Task item:
List all the lines in these records that hold "plate".

[Stored items from a collection]
____________
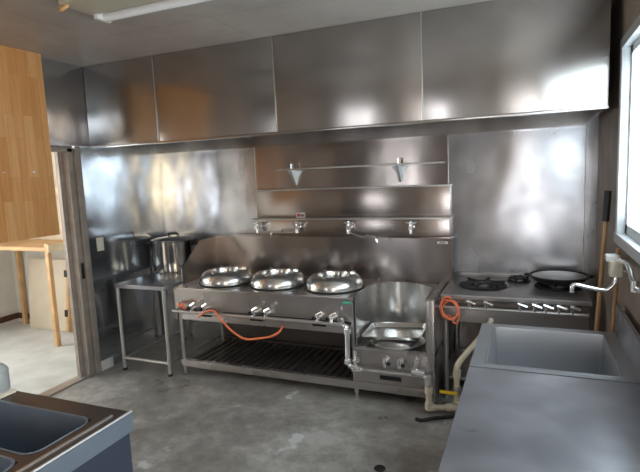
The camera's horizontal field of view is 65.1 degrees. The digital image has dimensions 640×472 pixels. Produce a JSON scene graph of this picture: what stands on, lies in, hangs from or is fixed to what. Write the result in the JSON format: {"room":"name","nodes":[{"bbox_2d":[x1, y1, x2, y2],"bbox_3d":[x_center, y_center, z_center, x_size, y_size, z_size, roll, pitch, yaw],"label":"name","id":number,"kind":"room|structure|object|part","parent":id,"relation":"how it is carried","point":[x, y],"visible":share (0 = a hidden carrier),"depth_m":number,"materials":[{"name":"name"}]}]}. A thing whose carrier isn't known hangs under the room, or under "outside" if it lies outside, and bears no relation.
{"room":"commercial kitchen","nodes":[
{"label":"commercial kitchen","id":0,"kind":"room"},
{"bbox_2d":[0,250,18,326],"bbox_3d":[-4.604,-0.010,4.554,0.100,2.680,3.620,1,8,23],"label":"wall","id":1,"kind":"structure","parent":0,"point":[8,300],"depth_m":6.21,"materials":[{"name":"paint"}]},
{"bbox_2d":[0,312,29,322],"bbox_3d":[-3.457,1.245,4.254,2.270,0.070,3.620,1,8,23],"label":"baseboard","id":2,"kind":"structure","parent":1,"relation":"attached to","point":[15,315],"depth_m":6.25,"materials":[{"name":"brown wood"}]},
{"bbox_2d":[11,250,64,322],"bbox_3d":[-2.846,-0.241,5.820,2.370,2.680,0.100,1,8,23],"label":"wall","id":3,"kind":"structure","parent":0,"point":[25,255],"depth_m":6.20,"materials":[{"name":"paint"}]},
{"bbox_2d":[28,258,72,331],"bbox_3d":[-3.194,0.689,5.934,0.655,0.835,0.138,1,8,23],"label":"door leaf","id":4,"kind":"structure","parent":3,"relation":"in","point":[39,298],"depth_m":5.93,"materials":[{"name":"beige wood"}]},
{"bbox_3d":[-2.907,0.711,5.817,0.035,0.795,0.138,1,8,23],"label":"edge post","id":5,"kind":"part","parent":4,"relation":"part of","materials":[{"name":"brown wood"}]},
{"bbox_2d":[75,69,173,364],"bbox_3d":[-1.900,-0.164,4.879,0.100,2.680,1.040,1,8,23],"label":"wall panel","id":6,"kind":"object","parent":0,"point":[123,192],"visible":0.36,"depth_m":4.82,"materials":[{"name":"metal"}]},
{"bbox_2d":[97,237,103,250],"bbox_3d":[-1.983,0.074,4.538,0.013,0.120,0.070,1,8,23],"label":"wall switch","id":7,"kind":"object","parent":6,"relation":"attached to","point":[100,243],"visible":1,"depth_m":4.53,"materials":[{"name":"beige paint"}]},
{"bbox_2d":[101,356,113,370],"bbox_3d":[-1.960,1.177,4.620,0.012,0.090,0.150,1,8,23],"label":"baseboard","id":8,"kind":"structure","parent":6,"relation":"attached to","point":[107,363],"depth_m":4.62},
{"bbox_2d":[0,322,464,471],"bbox_3d":[-1.922,1.537,2.485,6.670,0.100,6.080,1,8,23],"label":"floor","id":9,"kind":"structure","parent":0,"point":[200,420],"depth_m":3.60,"materials":[{"name":"concrete"}]},
{"bbox_2d":[0,152,63,346],"bbox_3d":[-3.117,0.041,5.591,1.550,2.200,0.580,1,8,23],"label":"wooden rack","id":10,"kind":"object","parent":9,"relation":"on","point":[53,243],"visible":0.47,"depth_m":5.46,"materials":[{"name":"brown wood"}]},
{"bbox_3d":[-3.700,0.002,6.102,0.044,2.200,0.044,1,8,23],"label":"post","id":11,"kind":"part","parent":10,"relation":"part of","materials":[{"name":"brown wood"}]},
{"bbox_2d":[0,239,63,250],"bbox_3d":[-3.262,0.099,5.660,1.230,0.040,0.560,1,8,23],"label":"shelf","id":12,"kind":"object","parent":10,"relation":"attached to","point":[27,244],"depth_m":5.42,"materials":[{"name":"brown wood"}]},
{"bbox_3d":[-2.801,0.624,5.258,0.044,1.100,0.044,1,8,23],"label":"post","id":13,"kind":"part","parent":10,"relation":"part of","materials":[{"name":"brown wood"}]},
{"bbox_2d":[0,391,133,471],"bbox_3d":[-1.508,1.140,1.849,1.316,0.808,0.935,1,8,23],"label":"double sink","id":14,"kind":"object","parent":9,"relation":"on","point":[39,433],"visible":1,"depth_m":1.95,"materials":[{"name":"metal"}]},
{"bbox_3d":[-1.414,0.886,1.621,0.776,0.244,0.431,1,8,23],"label":"bowl","id":15,"kind":"part","parent":14,"relation":"part of","materials":[{"name":"metal"}]},
{"bbox_2d":[0,388,15,398],"bbox_3d":[-1.527,0.685,2.236,0.375,0.014,0.097,1,8,23],"label":"chopping block","id":16,"kind":"object","parent":14,"relation":"on","point":[11,391],"visible":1,"depth_m":2.17,"materials":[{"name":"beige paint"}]},
{"bbox_2d":[0,362,10,393],"bbox_3d":[-1.402,0.604,2.177,0.090,0.150,0.090,1,8,23],"label":"plastic bottle","id":17,"kind":"object","parent":16,"relation":"on","point":[5,385],"visible":1,"depth_m":2.17,"materials":[{"name":"plastic"}]},
{"bbox_3d":[-1.269,0.857,1.968,0.776,0.284,0.276,1,8,23],"label":"bowl","id":18,"kind":"part","parent":14,"relation":"part of","materials":[{"name":"metal"}]},
{"bbox_3d":[-1.514,1.101,1.840,1.290,0.650,0.925,1,8,23],"label":"cabinet panel","id":19,"kind":"part","parent":14,"relation":"part of","materials":[{"name":"silver metal"}]},
{"bbox_2d":[114,272,220,376],"bbox_3d":[-1.391,0.768,4.835,0.550,0.800,0.915,1,8,23],"label":"steel table","id":20,"kind":"object","parent":9,"relation":"on","point":[162,282],"visible":0.59,"depth_m":4.49,"materials":[{"name":"silver metal"}]},
{"bbox_3d":[-1.794,0.830,4.533,0.033,0.745,0.034,1,8,23],"label":"leg","id":21,"kind":"part","parent":20,"relation":"part of","materials":[{"name":"metal"}]},
{"bbox_3d":[-1.323,0.835,4.337,0.033,0.745,0.034,1,8,23],"label":"leg","id":22,"kind":"part","parent":20,"relation":"part of","materials":[{"name":"metal"}]},
{"bbox_2d":[145,232,198,272],"bbox_3d":[-1.468,0.148,5.066,0.481,0.378,0.449,-8,9,-39],"label":"stockpot","id":23,"kind":"object","parent":20,"relation":"on","point":[170,252],"visible":0.84,"depth_m":4.88,"materials":[{"name":"metal"}]},
{"bbox_3d":[-1.474,0.014,5.049,0.446,0.037,0.446,1,8,23],"label":"lid","id":24,"kind":"part","parent":23,"relation":"part of","materials":[{"name":"metal"}]},
{"bbox_2d":[172,234,453,403],"bbox_3d":[-0.075,0.615,4.246,2.250,1.140,0.928,1,8,23],"label":"range","id":25,"kind":"object","parent":9,"relation":"on","point":[404,278],"visible":0.86,"depth_m":4.13,"materials":[{"name":"metal"}]},
{"bbox_2d":[177,301,185,309],"bbox_3d":[-1.175,0.590,4.237,0.061,0.057,0.127,-7,9,-35],"label":"stub","id":26,"kind":"object","parent":25,"relation":"attached to","point":[179,304],"visible":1,"depth_m":4.21,"materials":[{"name":"orange rubber"}]},
{"bbox_3d":[-1.194,0.893,4.374,0.035,0.550,0.036,1,8,23],"label":"leg","id":27,"kind":"part","parent":25,"relation":"part of","materials":[{"name":"metal"}]},
{"bbox_3d":[-1.119,0.547,4.638,0.020,0.265,0.670,1,8,23],"label":"panel","id":28,"kind":"part","parent":25,"relation":"part of","materials":[{"name":"metal"}]},
{"bbox_3d":[-0.965,0.815,4.923,0.035,0.550,0.036,1,8,23],"label":"leg","id":29,"kind":"part","parent":25,"relation":"part of","materials":[{"name":"metal"}]},
{"bbox_2d":[199,265,251,288],"bbox_3d":[-0.819,0.344,4.380,0.476,0.136,0.476,1,8,23],"label":"ring","id":30,"kind":"object","parent":25,"relation":"on","point":[226,277],"visible":0.94,"depth_m":4.22,"materials":[{"name":"metal"}]},
{"bbox_2d":[198,309,283,339],"bbox_3d":[-0.653,0.715,4.028,0.760,0.235,0.054,0,7,18],"label":"gas hose","id":31,"kind":"object","parent":25,"relation":"attached to","point":[212,310],"visible":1,"depth_m":4.02,"materials":[{"name":"orange rubber"}]},
{"bbox_3d":[-0.501,0.547,4.021,1.615,0.165,0.017,1,8,23],"label":"panel","id":32,"kind":"part","parent":25,"relation":"part of","materials":[{"name":"metal"}]},
{"bbox_3d":[-0.471,0.688,4.033,1.565,0.070,0.018,1,8,23],"label":"panel","id":33,"kind":"part","parent":25,"relation":"part of","materials":[{"name":"metal"}]},
{"bbox_2d":[192,336,352,378],"bbox_3d":[-0.082,1.063,4.292,2.150,0.050,0.625,1,8,23],"label":"slatted shelf","id":34,"kind":"object","parent":25,"relation":"attached to","point":[302,356],"depth_m":4.41,"materials":[{"name":"metal"}]},
{"bbox_2d":[173,273,377,299],"bbox_3d":[-0.384,0.413,4.306,1.630,0.020,0.680,1,8,23],"label":"cooktop","id":35,"kind":"object","parent":25,"relation":"in","point":[191,285],"depth_m":4.06,"materials":[{"name":"metal"}]},
{"bbox_2d":[250,267,305,291],"bbox_3d":[-0.352,0.348,4.186,0.476,0.136,0.476,1,8,23],"label":"ring","id":36,"kind":"object","parent":25,"relation":"on","point":[272,279],"visible":0.98,"depth_m":4.02,"materials":[{"name":"metal"}]},
{"bbox_3d":[-0.209,1.111,3.987,2.150,0.060,0.042,1,8,23],"label":"shelf rail","id":37,"kind":"part","parent":25,"relation":"part of","materials":[{"name":"metal"}]},
{"bbox_2d":[305,269,364,295],"bbox_3d":[0.114,0.353,3.992,0.476,0.136,0.476,1,8,23],"label":"wok","id":38,"kind":"object","parent":25,"relation":"on","point":[326,282],"visible":1,"depth_m":3.83,"materials":[{"name":"metal"}]},
{"bbox_3d":[0.265,0.907,3.666,0.040,0.050,0.049,-8,9,-40],"label":"knob","id":39,"kind":"part","parent":25,"relation":"part of","materials":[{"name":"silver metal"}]},
{"bbox_3d":[0.376,0.759,4.044,0.020,0.665,0.670,1,8,23],"label":"panel","id":40,"kind":"part","parent":25,"relation":"part of","materials":[{"name":"metal"}]},
{"bbox_3d":[0.512,1.037,3.650,0.160,0.030,0.007,1,8,23],"label":"name plate","id":41,"kind":"part","parent":25,"relation":"part of","materials":[{"name":"black metal"}]},
{"bbox_3d":[0.520,1.109,3.667,0.538,0.043,0.016,1,8,23],"label":"rail","id":42,"kind":"part","parent":25,"relation":"part of","materials":[{"name":"metal"}]},
{"bbox_3d":[0.514,0.964,3.651,0.538,0.245,0.016,1,8,23],"label":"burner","id":43,"kind":"part","parent":25,"relation":"part of","materials":[{"name":"metal"}]},
{"bbox_2d":[362,322,425,339],"bbox_3d":[0.569,0.722,3.798,0.450,0.073,0.330,1,8,23],"label":"steel tray","id":44,"kind":"object","parent":25,"relation":"on","point":[376,330],"visible":0.91,"depth_m":3.84,"materials":[{"name":"silver metal"}]},
{"bbox_3d":[0.662,0.795,3.940,0.590,0.025,0.650,1,8,23],"label":"deck plate","id":45,"kind":"part","parent":25,"relation":"part of","materials":[{"name":"metal"}]},
{"bbox_3d":[0.684,0.875,3.492,0.033,0.042,0.040,2,9,34],"label":"knob","id":46,"kind":"part","parent":25,"relation":"part of","materials":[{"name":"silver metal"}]},
{"bbox_3d":[0.780,0.785,3.520,0.050,0.690,0.046,1,8,23],"label":"corner post","id":47,"kind":"part","parent":25,"relation":"part of","materials":[{"name":"metal"}]},
{"bbox_3d":[0.927,0.755,3.830,0.018,0.680,0.640,1,8,23],"label":"panel","id":48,"kind":"part","parent":25,"relation":"part of","materials":[{"name":"metal"}]},
{"bbox_2d":[374,465,385,471],"bbox_3d":[0.344,1.337,2.888,0.068,0.006,0.068,1,8,23],"label":"floor drain","id":49,"kind":"object","parent":9,"relation":"on","point":[379,468],"visible":1,"depth_m":2.88,"materials":[{"name":"metal"}]},
{"bbox_2d":[415,414,454,421],"bbox_3d":[0.813,1.240,3.430,0.333,0.024,0.046,-3,7,-7],"label":"hose","id":50,"kind":"object","parent":9,"relation":"on","point":[450,415],"visible":0.81,"depth_m":3.41,"materials":[{"name":"black rubber"}]},
{"bbox_2d":[423,318,493,411],"bbox_3d":[0.978,0.904,3.473,0.528,0.629,0.140,-4,7,-9],"label":"pipe","id":51,"kind":"object","parent":9,"relation":"on","point":[430,406],"visible":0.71,"depth_m":3.46,"materials":[{"name":"beige plastic"}]},
{"bbox_3d":[0.882,1.075,3.446,0.120,0.018,0.020,1,8,23],"label":"lever","id":52,"kind":"part","parent":51,"relation":"part of","materials":[{"name":"yellow plastic"}]},
{"bbox_2d":[439,271,591,398],"bbox_3d":[1.452,0.761,3.782,0.980,0.836,0.720,1,8,23],"label":"stove","id":53,"kind":"object","parent":9,"relation":"on","point":[506,298],"visible":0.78,"depth_m":3.56,"materials":[{"name":"metal"}]},
{"bbox_3d":[0.935,0.865,3.711,0.035,0.630,0.036,1,8,23],"label":"leg","id":54,"kind":"part","parent":53,"relation":"part of","materials":[{"name":"metal"}]},
{"bbox_2d":[439,296,459,323],"bbox_3d":[0.917,0.524,3.555,0.138,0.220,0.084,1,8,23],"label":"gas hose","id":55,"kind":"object","parent":53,"relation":"attached to","point":[443,299],"visible":1,"depth_m":3.54,"materials":[{"name":"orange rubber"}]},
{"bbox_3d":[1.156,0.790,4.242,0.035,0.630,0.036,1,8,23],"label":"leg","id":56,"kind":"part","parent":53,"relation":"part of","materials":[{"name":"metal"}]},
{"bbox_2d":[448,348,473,380],"bbox_3d":[1.475,1.012,3.829,0.950,0.025,0.610,1,8,23],"label":"pipe","id":57,"kind":"object","parent":53,"relation":"attached to","point":[465,366],"depth_m":3.94,"materials":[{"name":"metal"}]},
{"bbox_3d":[1.061,0.467,3.524,0.068,0.043,0.024,1,8,24],"label":"knob","id":58,"kind":"part","parent":53,"relation":"part of","materials":[{"name":"silver metal"}]},
{"bbox_3d":[1.167,0.468,3.480,0.068,0.043,0.024,1,8,24],"label":"knob","id":59,"kind":"part","parent":53,"relation":"part of","materials":[{"name":"silver metal"}]},
{"bbox_3d":[1.338,0.489,3.486,0.930,0.078,0.015,1,8,23],"label":"knob panel","id":60,"kind":"part","parent":53,"relation":"part of","materials":[{"name":"metal"}]},
{"bbox_3d":[1.335,0.574,3.482,0.930,0.090,0.018,1,8,23],"label":"panel","id":61,"kind":"part","parent":53,"relation":"part of","materials":[{"name":"metal"}]},
{"bbox_2d":[441,276,591,305],"bbox_3d":[1.444,0.397,3.740,0.970,0.032,0.645,1,8,23],"label":"cooktop","id":62,"kind":"object","parent":53,"relation":"in","point":[511,291],"depth_m":3.58,"materials":[{"name":"metal"}]},
{"bbox_3d":[1.370,0.470,3.395,0.068,0.043,0.024,1,8,24],"label":"knob","id":63,"kind":"part","parent":53,"relation":"part of","materials":[{"name":"silver metal"}]},
{"bbox_3d":[1.453,0.470,3.361,0.068,0.043,0.024,1,8,24],"label":"knob","id":64,"kind":"part","parent":53,"relation":"part of","materials":[{"name":"silver metal"}]},
{"bbox_3d":[1.518,0.471,3.334,0.068,0.043,0.024,1,8,24],"label":"knob","id":65,"kind":"part","parent":53,"relation":"part of","materials":[{"name":"silver metal"}]},
{"bbox_2d":[524,269,594,285],"bbox_3d":[1.752,0.308,3.684,0.405,0.060,0.405,-6,8,-26],"label":"pan","id":66,"kind":"object","parent":53,"relation":"on","point":[555,277],"visible":0.98,"depth_m":3.62,"materials":[{"name":"metal"}]},
{"bbox_3d":[1.751,0.288,3.682,0.372,0.020,0.372,1,8,23],"label":"lid","id":67,"kind":"part","parent":66,"relation":"part of","materials":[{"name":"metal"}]},
{"bbox_3d":[1.592,0.472,3.303,0.068,0.043,0.024,1,8,24],"label":"knob","id":68,"kind":"part","parent":53,"relation":"part of","materials":[{"name":"silver metal"}]},
{"bbox_3d":[1.666,0.473,3.272,0.068,0.043,0.024,1,8,24],"label":"knob","id":69,"kind":"part","parent":53,"relation":"part of","materials":[{"name":"silver metal"}]},
{"bbox_2d":[438,367,639,471],"bbox_3d":[0.683,1.029,1.405,0.690,0.955,1.725,1,8,23],"label":"countertop","id":70,"kind":"structure","parent":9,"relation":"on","point":[504,421],"depth_m":1.75,"materials":[{"name":"metal"}]},
{"bbox_2d":[470,304,639,383],"bbox_3d":[1.146,0.872,2.514,0.690,0.955,0.680,1,8,23],"label":"sink","id":71,"kind":"object","parent":9,"relation":"on","point":[585,354],"visible":0.38,"depth_m":2.67,"materials":[{"name":"metal"}]},
{"bbox_3d":[1.131,0.701,2.488,0.556,0.304,0.591,1,8,23],"label":"bowl","id":72,"kind":"part","parent":71,"relation":"part of","materials":[{"name":"metal"}]},
{"bbox_2d":[594,191,611,330],"bbox_3d":[1.699,0.481,3.097,0.142,1.516,0.100,1,8,23],"label":"mop","id":73,"kind":"object","parent":9,"relation":"on","point":[607,194],"visible":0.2,"depth_m":3.03,"materials":[{"name":"wood"},{"name":"black plastic"}]},
{"bbox_3d":[1.712,0.493,3.093,0.086,1.250,0.027,1,8,23],"label":"handle","id":74,"kind":"part","parent":73,"relation":"part of","materials":[{"name":"brown wood"}]},
{"bbox_2d":[611,247,620,331],"bbox_3d":[1.668,0.659,2.897,0.066,1.235,0.266,1,8,23],"label":"broom","id":75,"kind":"object","parent":9,"relation":"on","point":[618,249],"visible":0.08,"depth_m":2.78,"materials":[{"name":"brown wood"}]},
{"bbox_2d":[0,0,613,68],"bbox_3d":[-0.944,-1.209,1.687,4.300,0.100,6.080,1,8,23],"label":"ceiling","id":76,"kind":"structure","parent":0,"point":[69,36],"depth_m":3.19,"materials":[{"name":"white paint"}]},
{"bbox_2d":[0,45,59,242],"bbox_3d":[-2.350,-0.619,3.378,0.154,1.367,1.108,1,8,23],"label":"upper cabinet","id":77,"kind":"object","parent":76,"relation":"hanging from","point":[28,204],"visible":1,"depth_m":3.66,"materials":[{"name":"brown wood"}]},
{"bbox_2d":[57,0,212,22],"bbox_3d":[-0.768,-1.240,2.565,1.270,0.070,0.310,1,8,23],"label":"ceiling lamp","id":78,"kind":"object","parent":76,"relation":"attached to","point":[106,11],"visible":1,"depth_m":2.71,"materials":[{"name":"paint"}]},
{"bbox_2d":[160,115,598,350],"bbox_3d":[0.256,-0.220,4.594,4.300,2.680,0.100,1,8,23],"label":"wall","id":79,"kind":"structure","parent":0,"point":[517,196],"depth_m":4.05,"materials":[{"name":"metal"}]},
{"bbox_2d":[83,0,610,153],"bbox_3d":[-0.043,-1.125,3.996,3.989,0.709,0.988,1,8,23],"label":"range hood","id":80,"kind":"object","parent":79,"relation":"attached to","point":[493,65],"visible":1,"depth_m":3.38,"materials":[{"name":"metal"}]},
{"bbox_3d":[-1.651,-1.092,4.152,0.739,0.679,0.020,1,8,23],"label":"hood panel","id":81,"kind":"part","parent":80,"relation":"part of","materials":[{"name":"metal"}]},
{"bbox_3d":[-0.815,-1.084,3.804,1.063,0.679,0.020,1,8,23],"label":"hood panel","id":82,"kind":"part","parent":80,"relation":"part of","materials":[{"name":"metal"}]},
{"bbox_3d":[0.164,-1.075,3.397,1.050,0.679,0.020,1,8,23],"label":"hood panel","id":83,"kind":"part","parent":80,"relation":"part of","materials":[{"name":"metal"}]},
{"bbox_3d":[1.133,-1.065,2.993,1.042,0.679,0.020,1,8,23],"label":"hood panel","id":84,"kind":"part","parent":80,"relation":"part of","materials":[{"name":"metal"}]},
{"bbox_3d":[1.794,-1.125,3.244,0.020,0.679,0.960,1,8,23],"label":"panel","id":85,"kind":"part","parent":80,"relation":"part of","materials":[{"name":"metal"}]},
{"bbox_2d":[252,135,451,236],"bbox_3d":[0.217,-0.417,4.456,1.850,0.828,0.129,1,8,23],"label":"panel","id":86,"kind":"object","parent":79,"relation":"attached to","point":[373,198],"visible":0.98,"depth_m":4.43,"materials":[{"name":"metal"}]},
{"bbox_2d":[253,222,262,232],"bbox_3d":[-0.591,-0.083,4.748,0.084,0.107,0.100,1,8,23],"label":"tap","id":87,"kind":"object","parent":86,"relation":"attached to","point":[258,225],"visible":1,"depth_m":4.72,"materials":[{"name":"silver metal"}]},
{"bbox_2d":[270,221,301,235],"bbox_3d":[-0.308,-0.067,4.633,0.304,0.136,0.100,1,8,23],"label":"tap","id":88,"kind":"object","parent":86,"relation":"attached to","point":[298,225],"visible":1,"depth_m":4.57,"materials":[{"name":"silver metal"}]},
{"bbox_3d":[-0.338,-0.023,4.615,0.265,0.057,0.019,0,7,18],"label":"spout","id":89,"kind":"part","parent":88,"relation":"part of","materials":[{"name":"silver metal"}]},
{"bbox_2d":[296,213,304,217],"bbox_3d":[-0.182,-0.194,4.673,0.090,0.048,0.006,1,8,23],"label":"price tag","id":90,"kind":"object","parent":86,"relation":"attached to","point":[298,215],"visible":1,"depth_m":4.67,"materials":[{"name":"paper"}]},
{"bbox_3d":[0.243,-0.297,4.509,1.820,0.258,0.044,1,8,23],"label":"panel","id":91,"kind":"part","parent":86,"relation":"part of","materials":[{"name":"metal"}]},
{"bbox_2d":[274,158,444,184],"bbox_3d":[0.312,-0.558,4.381,1.540,0.200,0.120,1,8,23],"label":"wall rail","id":92,"kind":"object","parent":86,"relation":"attached to","point":[398,168],"visible":1,"depth_m":4.30,"materials":[{"name":"metal"}]},
{"bbox_2d":[344,221,377,244],"bbox_3d":[0.331,-0.029,4.233,0.098,0.166,0.477,-5,8,-22],"label":"tap","id":93,"kind":"object","parent":86,"relation":"attached to","point":[349,227],"visible":1,"depth_m":4.36,"materials":[{"name":"silver metal"}]},
{"bbox_3d":[0.357,0.012,4.213,0.029,0.087,0.417,-6,8,-29],"label":"spout","id":94,"kind":"part","parent":93,"relation":"part of","materials":[{"name":"silver metal"}]},
{"bbox_2d":[406,221,415,233],"bbox_3d":[0.762,-0.070,4.186,0.084,0.107,0.100,1,8,23],"label":"tap","id":95,"kind":"object","parent":86,"relation":"attached to","point":[412,226],"visible":1,"depth_m":4.16,"materials":[{"name":"silver metal"}]},
{"bbox_2d":[253,126,586,271],"bbox_3d":[0.712,0.079,4.390,2.843,2.100,0.003,1,8,23],"label":"trim","id":96,"kind":"structure","parent":79,"relation":"attached to","point":[586,126],"depth_m":3.82,"materials":[{"name":"metal"}]},
{"bbox_2d":[593,0,639,334],"bbox_3d":[1.030,0.188,1.061,0.150,2.680,5.880,1,8,23],"label":"wall","id":97,"kind":"structure","parent":0,"point":[624,13],"depth_m":3.07,"materials":[{"name":"grey paint"}]},
{"bbox_2d":[569,254,639,292],"bbox_3d":[1.370,0.233,2.416,0.262,0.228,0.652,1,8,23],"label":"faucet","id":98,"kind":"object","parent":97,"relation":"attached to","point":[615,265],"visible":1,"depth_m":2.61,"materials":[{"name":"silver metal"}]},
{"bbox_3d":[1.467,0.259,2.687,0.234,0.103,0.023,1,8,23],"label":"spout","id":99,"kind":"part","parent":98,"relation":"part of","materials":[{"name":"silver metal"}]},
{"bbox_2d":[613,15,639,264],"bbox_3d":[1.170,-0.336,1.513,0.108,1.095,2.710,1,8,23],"label":"window","id":100,"kind":"structure","parent":97,"relation":"in","point":[626,236],"depth_m":2.65,"materials":[{"name":"metal"}]},
{"bbox_3d":[1.415,-0.420,2.087,0.022,0.990,1.330,1,8,23],"label":"sash","id":101,"kind":"part","parent":100,"relation":"part of","materials":[{"name":"metal"}]},
{"bbox_3d":[1.415,-0.425,2.087,0.006,0.900,1.240,1,8,23],"label":"pane","id":102,"kind":"part","parent":100,"relation":"part of","materials":[{"name":"clear glass"}]},
{"bbox_2d":[615,304,639,380],"bbox_3d":[1.439,0.493,2.338,0.020,0.185,0.680,1,8,23],"label":"backsplash","id":103,"kind":"structure","parent":97,"relation":"attached to","point":[626,333],"depth_m":2.30,"materials":[{"name":"metal"}]},
{"bbox_3d":[-3.023,0.218,2.189,0.100,2.680,4.840,1,8,23],"label":"wall","id":104,"kind":"structure","parent":0,"visible":0},
{"bbox_2d":[41,58,89,146],"bbox_3d":[-2.302,-1.009,3.659,0.080,0.670,1.400,1,8,23],"label":"wall panel","id":105,"kind":"object","parent":104,"relation":"attached to","point":[63,82],"depth_m":4.09,"materials":[{"name":"metal"}]},
{"bbox_2d":[38,146,101,396],"bbox_3d":[-2.381,0.337,3.709,0.140,2.015,1.600,1,8,23],"label":"door frame","id":106,"kind":"structure","parent":104,"relation":"in","point":[68,165],"depth_m":4.33,"materials":[{"name":"paint"}]},
{"bbox_3d":[-2.402,0.341,3.682,0.122,2.015,1.535,1,8,23],"label":"frame","id":107,"kind":"part","parent":106,"relation":"part of","materials":[{"name":"paint"}]}
]}
____________
Completed task:
{"bbox_3d":[0.512,1.037,3.650,0.160,0.030,0.007,1,8,23],"label":"name plate","id":41,"kind":"part","parent":25,"relation":"part of","materials":[{"name":"black metal"}]},
{"bbox_3d":[0.662,0.795,3.940,0.590,0.025,0.650,1,8,23],"label":"deck plate","id":45,"kind":"part","parent":25,"relation":"part of","materials":[{"name":"metal"}]},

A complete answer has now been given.